> Work item
Go to the line with "filename='xy' [67, 180]" in the records below, then output it and each following line exactly, up to and including the line with "Opis szczegółowy [6, 318, 150, 342]". Skip pictures and add nothing.
(Beginning of Given entries)
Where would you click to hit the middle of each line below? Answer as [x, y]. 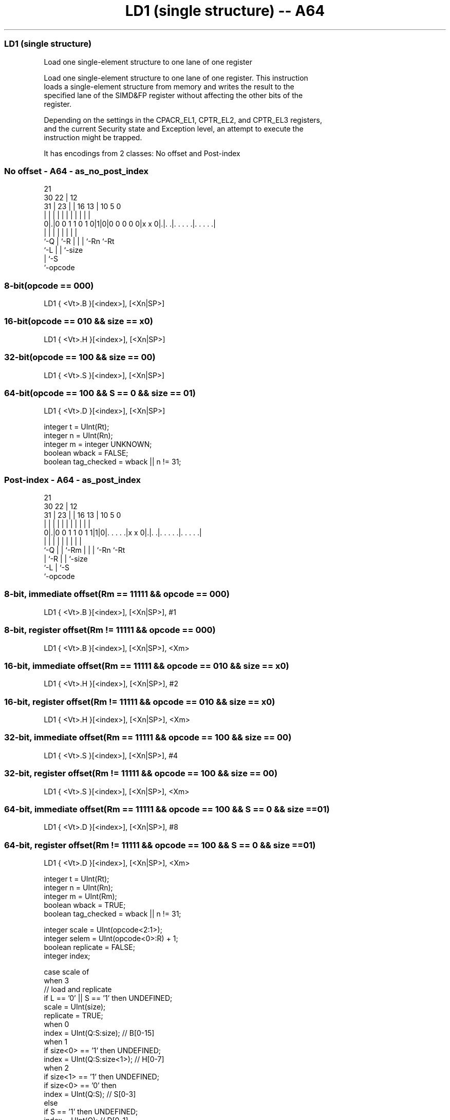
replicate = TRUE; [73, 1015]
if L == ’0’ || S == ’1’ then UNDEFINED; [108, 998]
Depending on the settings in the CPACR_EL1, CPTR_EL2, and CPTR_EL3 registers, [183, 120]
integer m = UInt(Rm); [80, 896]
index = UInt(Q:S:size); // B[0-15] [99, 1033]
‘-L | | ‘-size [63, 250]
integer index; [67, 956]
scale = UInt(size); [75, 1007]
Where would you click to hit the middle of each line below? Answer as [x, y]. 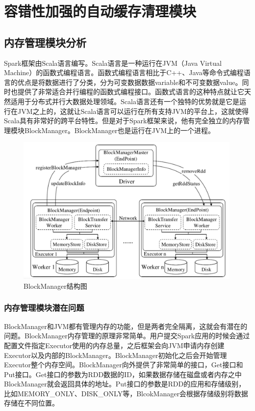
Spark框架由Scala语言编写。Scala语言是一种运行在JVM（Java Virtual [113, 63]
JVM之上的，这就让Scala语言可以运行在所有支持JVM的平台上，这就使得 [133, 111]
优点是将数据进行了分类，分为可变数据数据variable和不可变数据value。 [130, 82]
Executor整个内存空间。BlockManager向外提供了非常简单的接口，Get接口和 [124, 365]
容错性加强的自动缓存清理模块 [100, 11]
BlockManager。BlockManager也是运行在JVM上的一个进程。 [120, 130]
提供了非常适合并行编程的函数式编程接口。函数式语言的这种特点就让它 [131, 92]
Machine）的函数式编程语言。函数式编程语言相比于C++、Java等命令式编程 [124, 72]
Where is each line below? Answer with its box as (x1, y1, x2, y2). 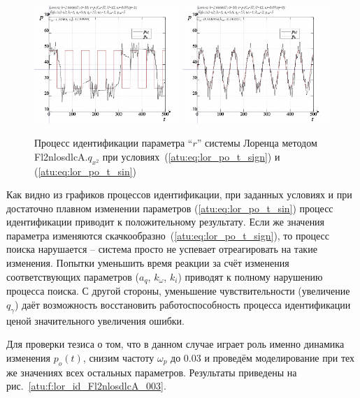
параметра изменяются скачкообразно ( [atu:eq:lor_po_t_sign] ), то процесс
(End of Given entries)
(Beginning of Given entries)
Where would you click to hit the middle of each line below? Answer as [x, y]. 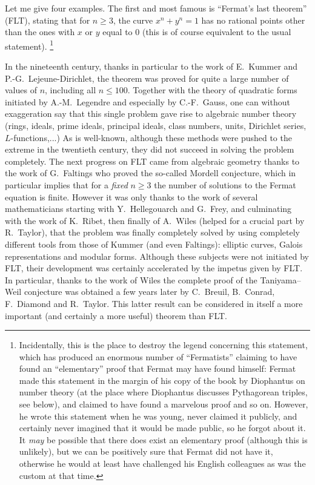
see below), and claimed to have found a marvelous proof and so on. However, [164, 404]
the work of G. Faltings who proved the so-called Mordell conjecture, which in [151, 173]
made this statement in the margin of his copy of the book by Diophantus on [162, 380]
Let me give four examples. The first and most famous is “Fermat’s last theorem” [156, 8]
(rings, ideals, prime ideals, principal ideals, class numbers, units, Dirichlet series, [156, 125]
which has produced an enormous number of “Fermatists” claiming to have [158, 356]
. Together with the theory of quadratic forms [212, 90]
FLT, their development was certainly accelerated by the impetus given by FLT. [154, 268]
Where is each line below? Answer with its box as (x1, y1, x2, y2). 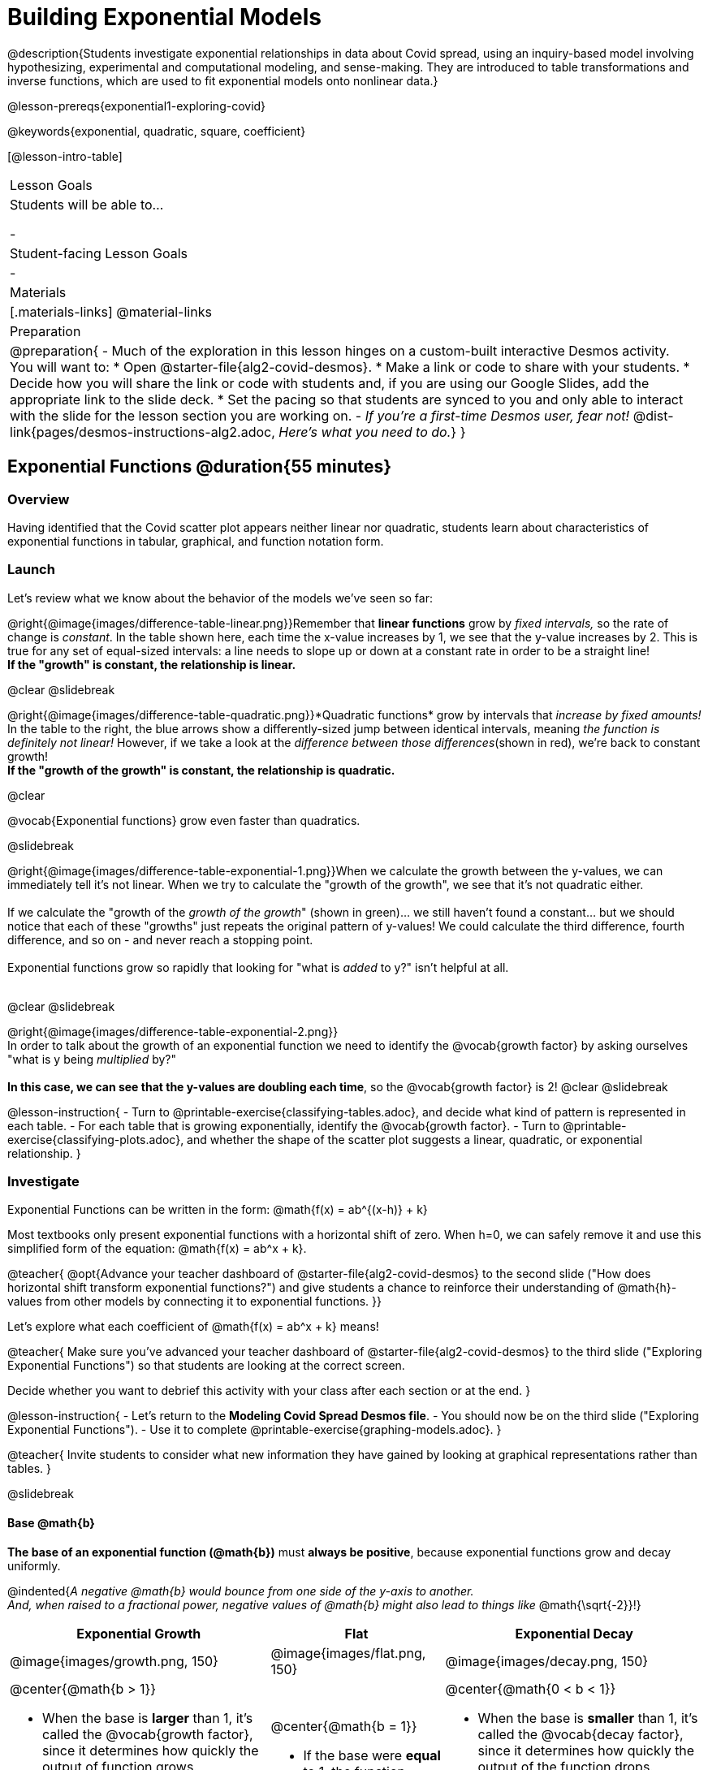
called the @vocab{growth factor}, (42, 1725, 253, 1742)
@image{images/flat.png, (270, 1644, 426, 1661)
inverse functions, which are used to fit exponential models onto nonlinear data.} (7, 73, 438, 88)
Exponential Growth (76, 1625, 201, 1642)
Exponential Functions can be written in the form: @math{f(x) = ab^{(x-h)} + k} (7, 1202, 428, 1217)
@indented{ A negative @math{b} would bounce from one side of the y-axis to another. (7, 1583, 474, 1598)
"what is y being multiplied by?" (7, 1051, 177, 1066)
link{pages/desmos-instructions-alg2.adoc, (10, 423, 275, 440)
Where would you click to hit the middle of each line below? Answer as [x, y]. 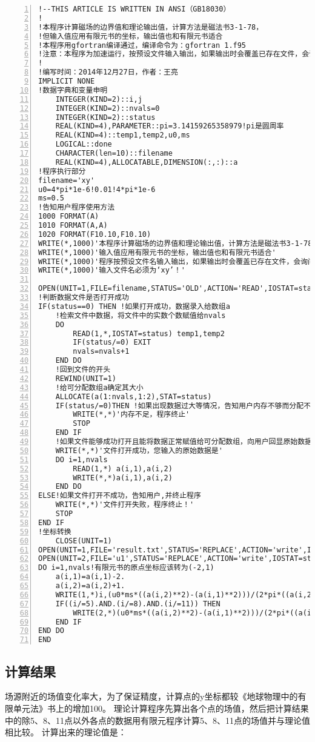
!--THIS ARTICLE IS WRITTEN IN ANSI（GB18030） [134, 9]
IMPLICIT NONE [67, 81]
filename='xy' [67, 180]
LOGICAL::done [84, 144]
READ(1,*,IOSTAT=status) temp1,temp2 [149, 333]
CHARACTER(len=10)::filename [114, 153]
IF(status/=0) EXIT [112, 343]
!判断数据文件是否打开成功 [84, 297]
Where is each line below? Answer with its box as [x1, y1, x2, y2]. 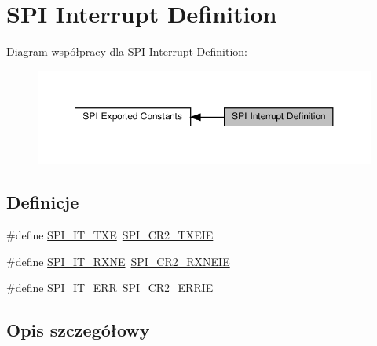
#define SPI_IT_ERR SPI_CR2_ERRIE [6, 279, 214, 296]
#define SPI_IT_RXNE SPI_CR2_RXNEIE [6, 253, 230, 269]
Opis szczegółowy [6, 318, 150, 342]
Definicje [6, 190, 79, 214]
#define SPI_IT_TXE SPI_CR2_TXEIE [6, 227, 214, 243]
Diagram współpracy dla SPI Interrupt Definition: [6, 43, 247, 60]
(End of Given entries)
(Beginning of Given entries)
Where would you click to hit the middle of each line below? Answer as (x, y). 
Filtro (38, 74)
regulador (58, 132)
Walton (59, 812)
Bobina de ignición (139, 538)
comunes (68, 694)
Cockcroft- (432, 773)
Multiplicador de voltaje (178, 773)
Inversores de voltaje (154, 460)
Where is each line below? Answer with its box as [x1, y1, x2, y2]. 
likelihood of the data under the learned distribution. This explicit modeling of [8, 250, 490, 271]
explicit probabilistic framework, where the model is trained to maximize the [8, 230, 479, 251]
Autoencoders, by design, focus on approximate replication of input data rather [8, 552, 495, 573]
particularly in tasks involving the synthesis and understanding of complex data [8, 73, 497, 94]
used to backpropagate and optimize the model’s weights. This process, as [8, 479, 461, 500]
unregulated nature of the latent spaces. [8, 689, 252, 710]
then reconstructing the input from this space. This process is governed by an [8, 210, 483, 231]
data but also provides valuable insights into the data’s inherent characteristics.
(End of Given entries)
> Task answer
filename='xy' [67, 180]
LOGICAL::done [84, 144]
READ(1,*,IOSTAT=status) temp1,temp2 [149, 333]
CHARACTER(len=10)::filename [114, 153]
IF(status/=0) EXIT [112, 343]
!判断数据文件是否打开成功 [84, 297]
Where is each line below? Answer with its box as [x1, y1, x2, y2]. 
#define SPI_IT_ERR SPI_CR2_ERRIE [6, 279, 214, 296]
#define SPI_IT_RXNE SPI_CR2_RXNEIE [6, 253, 230, 269]
Opis szczegółowy [6, 318, 150, 342]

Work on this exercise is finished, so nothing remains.